Oh, this is ludicrous
, I think, wandering around, picking up things – pop-guns, felt-cupcake key rings, funky Italian bottle openers – and pausing in front of the row of polished wooden lasts, the collection of glass jelly moulds.
Ridiculous
, I think, unable to stop myself picturing two or three of the moulds back at Carmody Street: displayed on a kitchen shelf, perhaps, or on the landing windowsill.

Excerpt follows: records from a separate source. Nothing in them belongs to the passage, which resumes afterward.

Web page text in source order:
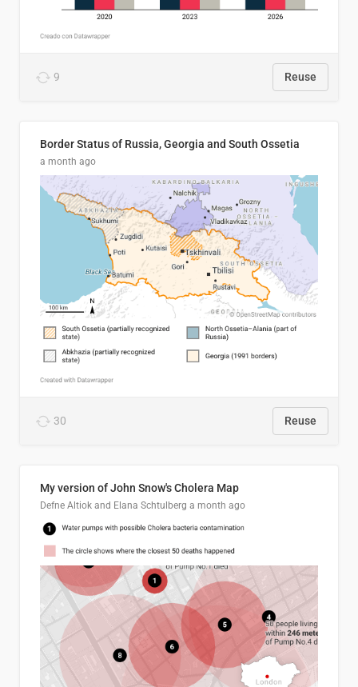
9 Reuse
Border Status of Russia, Georgia and South Ossetia
a month ago
30 Reuse
My version of John Snow's Cholera Map
Defne Altiok and Elana Schtulberg a month ago
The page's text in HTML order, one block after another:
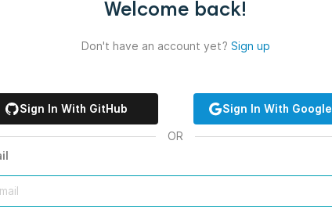
Welcome back!
Don't have an account yet? Sign up
Sign In With GitHub Sign In With Google
OR
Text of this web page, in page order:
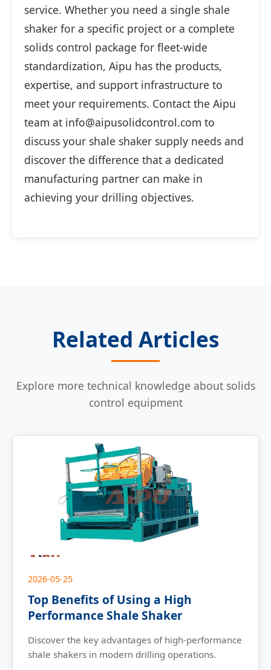
service. Whether you need a single shale
shaker for a specific project or a complete
solids control package for fleet-wide
standardization, Aipu has the products,
expertise, and support infrastructure to
meet your requirements. Contact the Aipu
team at info@aipusolidcontrol.com to
discuss your shale shaker supply needs and
discover the difference that a dedicated
manufacturing partner can make in
achieving your drilling objectives.
Related Articles
Explore more technical knowledge about solids
control equipment
2026-05-25
Top Benefits of Using a High
Performance Shale Shaker
Discover the key advantages of high-performance
shale shakers in modern drilling operations.
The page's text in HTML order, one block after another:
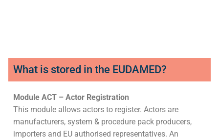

I bend forward to flip over a price tag and then drop it, fast.

Seeing the movement, the shop assistant leans over the counter and says, ‘Can I help you with anything?’ For a moment, I hesitate, half-tempted by my shame, and then I remember what Ben said when he found the receipt for those shoes, and I say, ‘No thanks, I’m just browsing.’

In the end, because I’m out (and who is he to tell me not to?), I buy a pair of yellow socks with bumblebees on the toes for Cecily, and a pocket-sized kaleidoscope for Christopher.

‘That’s £22.98,’ says the woman behind the counter.

‘Thank you,’ I say, as she hands me my credit card and the paper bag patterned with Edwardian puddings: blancmanges, trifles, syllabubs in fluted dishes.

When I get home, Christopher is bug-eyed in front of cartoons, Cecily needs a change and Ben is laid out on the sofa reading the
Guardian
magazine. He glances up and says, ‘Ah, good, you’re back. I’ll jump in the bath.’

I go into the kitchen and clear a space on the table, between the cereal bowls and the butter, where I can drop the flowers, and then I start to make as much noise as I can, dragging in the bags from the hall, slamming plates into the dishwasher, banging cupboard doors and turning the taps on so that I’m drenched in spray. When the sink is full, I shut off the water and hear the sound of Ben hopping upstairs, and the bathroom door closing, and with that I feel some relief, even if it also feels like a cauterisation of sorts: give it up, there’s no point in hoping he’ll understand how you feel.